Four days after the explosions, on 18 July, UN peacekeeping troops and their Lebanese army colleagues gingerly moved in to inspect the site, at which point, "local villagers" started chucking stones at the French, Belgian and Italian blue hats, lightly wounding 14 of them.

According to the UN, some of these "villagers" were recognised as Hizbollah members, a view that was strengthened when groups of men were observed by the wreckage, heaping still-unexploded ammunition into wooden boxes for transportation out of the village. The shells and rockets they did leave behind turned out to date from the 1990s, but by then the whole affair had gone global.

The Israelis, still threatening to obliterate Iran's nuclear facilities, suspect that if they stage air strikes against the Islamic Republic, Hizbollah would open another war against northern Israel. Hence the outrage over this weapons cache. If you wish to strike at Iran, it seems, you must be able to do so with impunity; no second front from Lebanon.

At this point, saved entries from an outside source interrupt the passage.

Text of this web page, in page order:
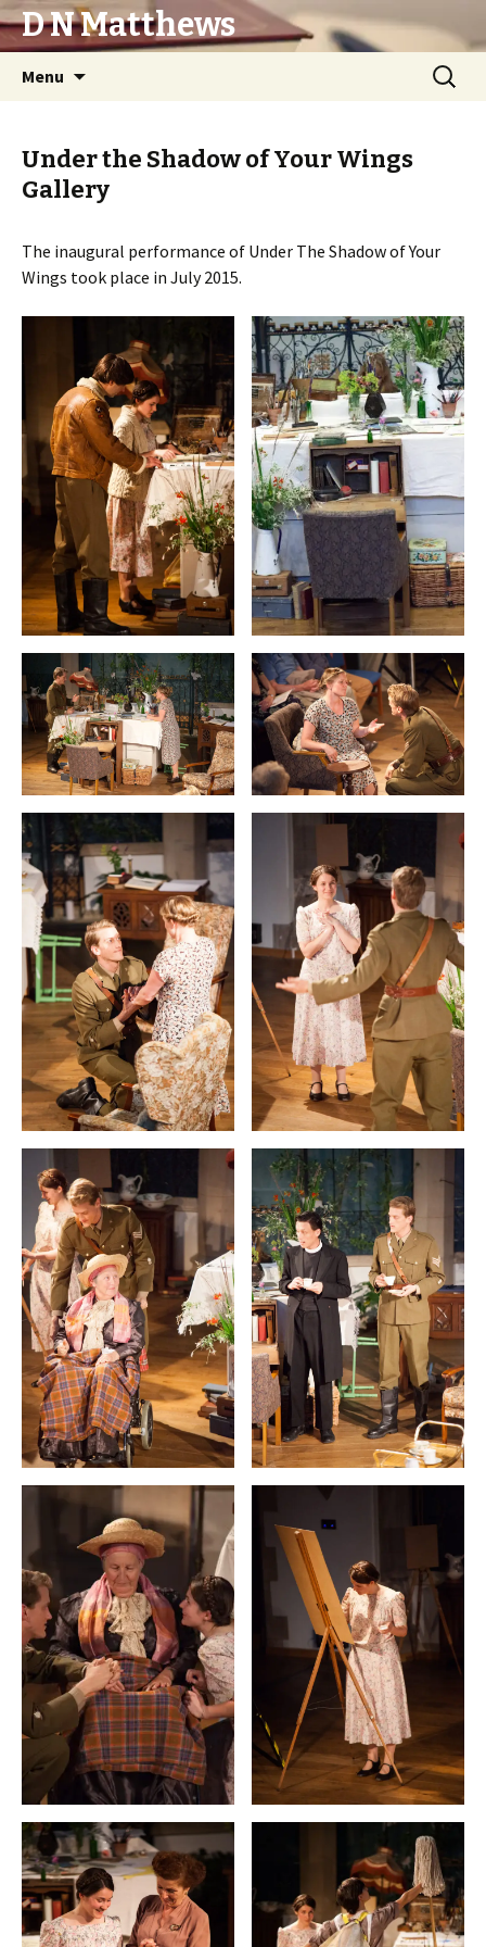
D N Matthews
Menu
Search
for:
Under the Shadow of Your Wings
Gallery
The inaugural performance of Under The Shadow of Your
Wings took place in July 2015.
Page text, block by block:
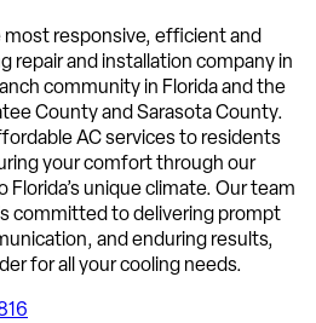
most responsive, efficient and
repair and installation company in
community in Florida and the
County and Sarasota County.
AC services to residents
your comfort through our
unique climate. Our team
committed to delivering prompt
and enduring results,
for all your cooling needs.
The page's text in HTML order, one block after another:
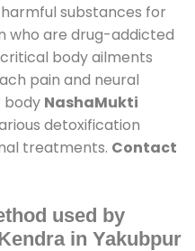
substances for
who are drug-addicted
body ailments
pain and neural
body NashaMukti
detoxification
treatments. Contact
used by
in Yakubpur
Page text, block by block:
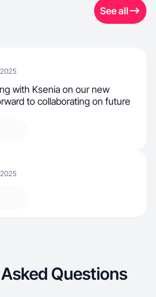
See all
with Ksenia on our new
to collaborating on future
Questions
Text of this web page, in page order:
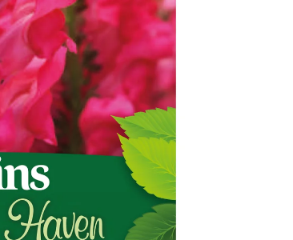
Learn & Grow
How to Sow Seeds
How to Grow Sweet Peas
Our Story
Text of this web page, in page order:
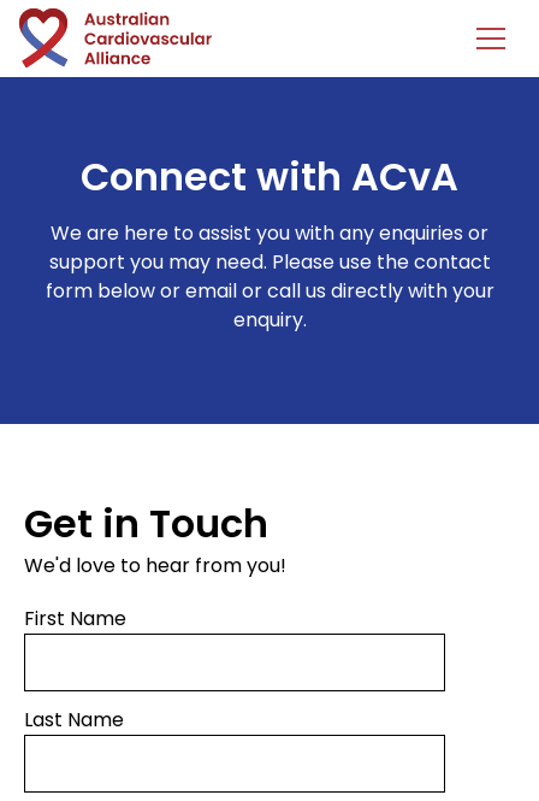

In fact, the Iranians have long ago promised to exact a fearful toll on US troops in Afghanistan, Iraq and in the waters of the Gulf – let alone a nifty little strike on Israel's own nuclear base in the Negev desert – if Mr Netanyahu and his far-right Israeli government decide to attack. This is why Barack Obama has been flying out his top brass to Israel over the past few months. Netanyahu's threats are Washington's nightmare.

Worse still, Mahmoud Ahmadinejad's friends in Iran have been talking about the events in southern Lebanon. Is a new Hizbollah offensive being planned to take the heat off the crackpot President of Iran? And the Lebanese suspect that there's a far more dramatic dilemma forming between Obama and Netanyahu: that Netanyahu is threatening to let fly at Iran if Obama really forces him to end all Jewish colonisation in the West Bank.

The Lebanese live by conspiracies, but even the mayor of Khirbet Silm, Issam Majed, 47, an engineer, has an eloquent line by way of explanation. Sitting in the neatest, cleanest municipality building in all of southern Lebanon, this bespectacled bureaucrat declares: "When the Israelis fire at us with artillery or from the sea, the UN soldiers count the violations and that's it ... Then an explosion happens and it goes all the way to closed meetings of the UN Security Council in New York."

So why were those villagers suddenly throwing stones at the UN troops? "The UN arrived with tanks and armoured vehicles ... They flew helicopters all the time low over the village and frightened the women and children and the old people. Then they started to demand to enter people's homes. Foreign troops should not do this. Even the Lebanese army have to apply to the courts to do this."

Now this was a bit much. After 40 spectacular explosions inside its zone, the UN was highly unlikely to up sticks to the local judiciary in Tyre to ask for permission to hunt for armed men. And down at their base at Naqqoura, UN officials have all the right documentation for cynical reporters. According to its mandate, the UN soldiers "cannot search private houses unless there is credible evidence of a violation of Resolution 1701, including an imminent threat of hostile activity emanating from that specific location". So there you have it. The Israeli air force daily over-flies southern Lebanon – breaching, of course, Resolution 1701 and, presumably, looking for the arms hide-outs that no one finds – but the moment a house blows up at Khirbet Silm, you are going to have a Leopard tank at your front door.

Needless to say, poor old Major-General Claudio Graziani, the Italian UN commander, has got caught up in some familiar Lebanese spiders' webs. All he wants to do is help the innocent people of southern Lebanon, he opines. And – quite rightly – he holds a public meeting with local politicians, one of whom is the well-known elected Hizbollah MP, Hassan Fadlallah. The Israelis roar again: "Why is the UN negotiating with terrorists?" And so it continues.